Published : Tuesday, 3 October, 2023 at 5:35 PM  Count : 450

Police investigate about 100 suicides linked to Canadian man

Police investigate about 100 suicides linked to Canadian man


The authorities in Canada and Britain are investigating at least 100 poisoning deaths as suicides tied to the online businesses of a Canadian man accused of selling a toxic salt, reports The New York Times.

Kenneth Law, 57, of Mississauga, a city west of Toronto, is accused of operating a group of businesses that shipped about 1,200 packages of a toxic salt to people in 40 countries, fulfilling orders placed on his website.
The Canadian authorities have charged him with helping 14 people die by suicide, a number that may grow as investigations into Mr. Law's businesses continue in Canada and Britain.

In Canada, where investigators said Mr. Law shipped 160 packages, he has been charged by multiple police agencies in Ontario with counseling or aiding suicide. The victims were between 16 and 36 years old.

Britain is investigating the deaths of 88 of the 272 people in the country who purchased sodium nitrite — a salt that is used as a food preservative — from Mr. Law's website, a spokesman for Britain's National Crime Agency said in an email.

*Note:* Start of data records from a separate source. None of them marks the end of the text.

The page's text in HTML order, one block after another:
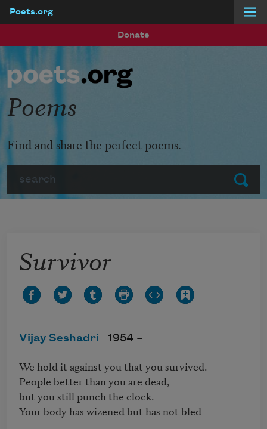
Poets.org
Donate
Submit
Poems
Find and share the perfect poems.
Survivor
Vijay Seshadri 1954 –
We hold it against you that you survived.
People better than you are dead,
but you still punch the clock.
Your body has wizened but has not bled
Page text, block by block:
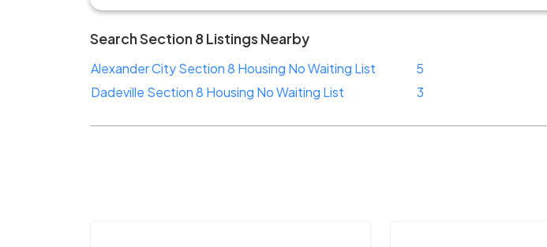
Search Section 8 Listings Nearby
Alexander City Section 8 Housing No Waiting List
5
Dadeville Section 8 Housing No Waiting List
3
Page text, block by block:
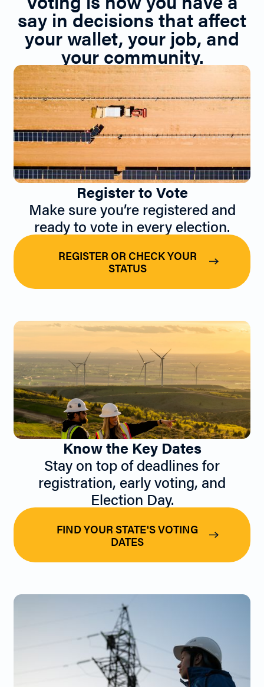
say in decisions that affect
your wallet, your job, and
your community.
Register to Vote
Make sure you’re registered and
ready to vote in every election.
REGISTER OR CHECK YOUR
STATUS
Know the Key Dates
Stay on top of deadlines for
registration, early voting, and
Election Day.
FIND YOUR STATE'S VOTING
DATES

Mr. Law, who has yet to be arraigned, appeared in court on Wednesday, where his next hearing was set for Oct. 31. He is being held at a jail in Ontario.

He will plead not guilty, said his lawyer, Matthew Gourlay, who called the case, in an email, a "novel application of the law."

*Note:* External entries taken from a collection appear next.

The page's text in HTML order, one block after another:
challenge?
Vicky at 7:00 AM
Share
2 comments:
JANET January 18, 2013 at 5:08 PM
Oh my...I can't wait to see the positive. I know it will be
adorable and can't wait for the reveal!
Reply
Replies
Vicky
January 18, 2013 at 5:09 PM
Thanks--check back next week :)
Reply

"We are not aware of any similar prosecution in Canada," Mr. Gourlay said. "Our position is that none of the conduct alleged against Mr. Law — which, to be clear, is not admitted — validly comes within the scope of the criminal prohibition."

The charges against Mr. Law come as Canada is debating a recent loosening of its federal assisted suicide law, which has made the country's policy one of the most liberal in the world. Since 2021, Canada has permitted assisted death for people with chronic painful conditions, even if those conditions are not terminal.

Even so, the law requires people who are terminally ill when they apply for assisted death to be assessed by a doctor or nurse practitioner and follow other rules before being permitted to die. Those practitioners are exempted from criminal charges of counseling or aiding suicide, which have a maximum penalty of 14 years in prison.

"Let us be clear that we will not tolerate criminal actions by those who prey on vulnerable individuals in our communities and we will hold those responsible accountable," Inspector Simon James of the York Regional Police, which was involved in the Canadian investigation, said at a news conference last month.

The police in Thunder Bay, a city in northwestern Ontario, believe Ashtyn Prosser is among those who bought products from Mr. Law. He died in March, one month before he would have turned 20, his mother, Kim Prosser, said.

"The one thing that could ever change who I am, at my core, would be losing a child," said Ms. Prosser, who added that her son had struggled with mental health issues during the pandemic.